New phenotype caused by a NR5A1 heterozygous mutation—— 46, XX disorder of sex development
10.3760/cma.j.issn.1000-6699.2017.09.005
- VernacularTitle:NR5A1基因杂合突变所致新表型——46,XX性发育障碍
- Author:
Zhe SU
1
;
Li WANG
;
Wanhua XU
;
Jianming SONG
;
Pengqiang WEN
;
Bei XIA
;
Longjiang ZHANG
;
Yue SHANG
Author Information
1. 518038,深圳市儿童医院内分泌科
- Keywords:
46;
XX;
Disorders of sex development;
NR5A1 gene;
Steroidogenic factor 1;
Mutation
- From:
Chinese Journal of Endocrinology and Metabolism
2017;33(9):735-740
- CountryChina
- Language:Chinese
-
Abstract:
Objective To summarize the clinical manifestations of 46, XX ovotesticular disorder of sex development (DSD) caused by a NR5A1 heterozygous mutation.

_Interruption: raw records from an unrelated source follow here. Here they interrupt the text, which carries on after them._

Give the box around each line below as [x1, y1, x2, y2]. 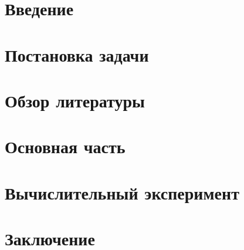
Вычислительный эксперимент [5, 180, 239, 204]
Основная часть [5, 134, 126, 158]
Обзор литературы [5, 88, 145, 112]
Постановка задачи [5, 42, 149, 66]
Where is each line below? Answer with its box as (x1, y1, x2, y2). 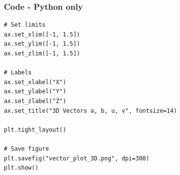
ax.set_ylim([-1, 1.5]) (4, 40, 80, 48)
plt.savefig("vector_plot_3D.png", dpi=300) (4, 155, 150, 162)
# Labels (4, 69, 32, 76)
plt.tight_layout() (4, 126, 66, 133)
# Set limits (4, 21, 45, 29)
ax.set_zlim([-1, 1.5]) (4, 50, 80, 57)
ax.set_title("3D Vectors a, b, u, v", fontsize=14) (4, 107, 177, 114)
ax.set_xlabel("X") (4, 78, 66, 86)
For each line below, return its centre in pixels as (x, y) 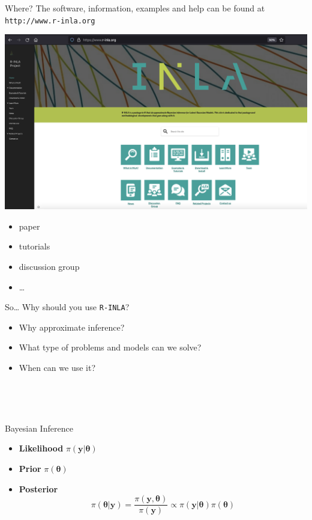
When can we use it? (57, 367)
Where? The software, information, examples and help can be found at (135, 8)
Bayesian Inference (39, 428)
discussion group (49, 266)
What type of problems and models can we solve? (110, 347)
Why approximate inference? (72, 327)
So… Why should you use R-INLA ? (67, 307)
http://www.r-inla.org (50, 21)
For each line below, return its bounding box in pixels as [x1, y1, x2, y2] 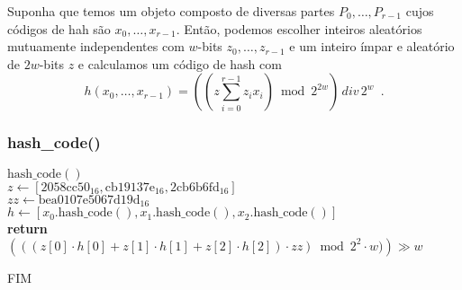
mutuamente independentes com [7, 37, 185, 56]
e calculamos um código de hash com [77, 54, 282, 73]
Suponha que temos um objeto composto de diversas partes [7, 2, 335, 20]
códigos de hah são [7, 19, 111, 38]
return [7, 219, 48, 238]
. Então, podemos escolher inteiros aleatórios [176, 19, 422, 38]
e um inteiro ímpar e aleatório [289, 37, 455, 56]
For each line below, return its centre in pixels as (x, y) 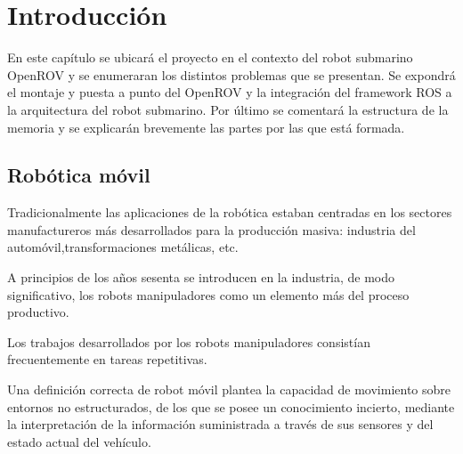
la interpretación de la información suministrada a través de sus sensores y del (220, 424)
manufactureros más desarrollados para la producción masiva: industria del (211, 229)
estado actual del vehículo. (79, 441)
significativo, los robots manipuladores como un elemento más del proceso (208, 294)
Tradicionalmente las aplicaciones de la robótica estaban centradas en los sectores (230, 212)
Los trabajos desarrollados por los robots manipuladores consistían (189, 341)
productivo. (38, 312)
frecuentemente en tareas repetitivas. (107, 359)
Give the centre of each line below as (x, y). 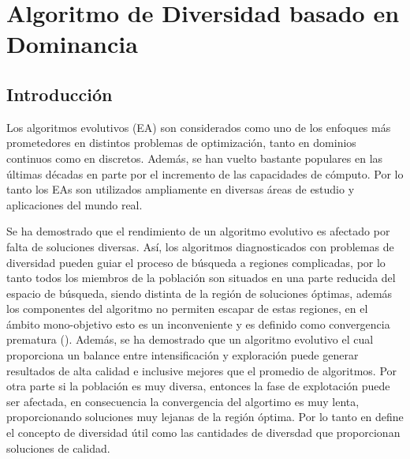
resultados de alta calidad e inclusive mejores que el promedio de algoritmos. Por (202, 370)
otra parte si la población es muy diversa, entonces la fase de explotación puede (198, 386)
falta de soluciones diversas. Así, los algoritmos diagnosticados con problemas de (200, 246)
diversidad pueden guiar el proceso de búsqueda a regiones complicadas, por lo (196, 262)
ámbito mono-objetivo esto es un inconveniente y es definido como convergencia (198, 324)
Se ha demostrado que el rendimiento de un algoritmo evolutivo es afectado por (198, 231)
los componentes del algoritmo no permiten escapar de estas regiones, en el (187, 309)
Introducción (60, 94)
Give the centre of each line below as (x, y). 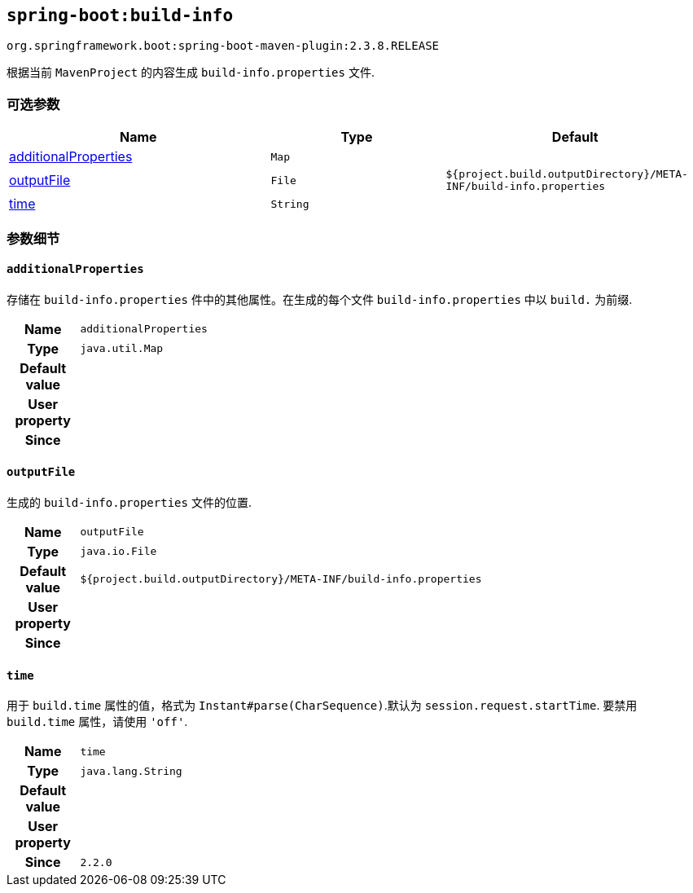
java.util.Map (122, 349)
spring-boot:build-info (120, 15)
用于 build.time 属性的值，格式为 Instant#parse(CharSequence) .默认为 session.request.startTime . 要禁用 (322, 706)
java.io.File (118, 552)
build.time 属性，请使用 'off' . (97, 722)
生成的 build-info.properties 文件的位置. (129, 502)
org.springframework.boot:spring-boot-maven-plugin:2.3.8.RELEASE (223, 46)
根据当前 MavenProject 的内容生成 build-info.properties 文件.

Methods The first case of 46,XX ovotesticular DSD was caused by a NR5A1 heterozygous mutation in China and was reported with a review of 11 similar cases in the literatures since July 2016. Results A 5. 6-year-old child raised as female was born with ambiguous genitalia. The left gonad was palpable in the inguinal region while the right one was located in abdomen. Gonadal histology showed both ovotestis. Vaginoscopy revealed a short, blind-ending vagina. No uterine was detected by laparoscopy. Repeated karyotype results were 46, XX with SRY gene negative. A heterozygous de novo mutation ( p. Arg92Trp) in the accessory DNA-binding region of NR5A1 gene was found in that child. Conclusions We reported for the first time in China a new phenotype caused by a NR5A1 heterozygous mutation-46,XX ovotesticular DSD. According to the review of literatures, such mutation seemed with incomplete penetrance. It could cause both 46, XX DSD and 46, XY DSD with varied manifestations. The possible underlying mechanism might relate to the impairment of the binding between the mutant protein and target DNA which might lead to a decreased inhibition of the male developmental pathway through downregulation of female antitestis genes.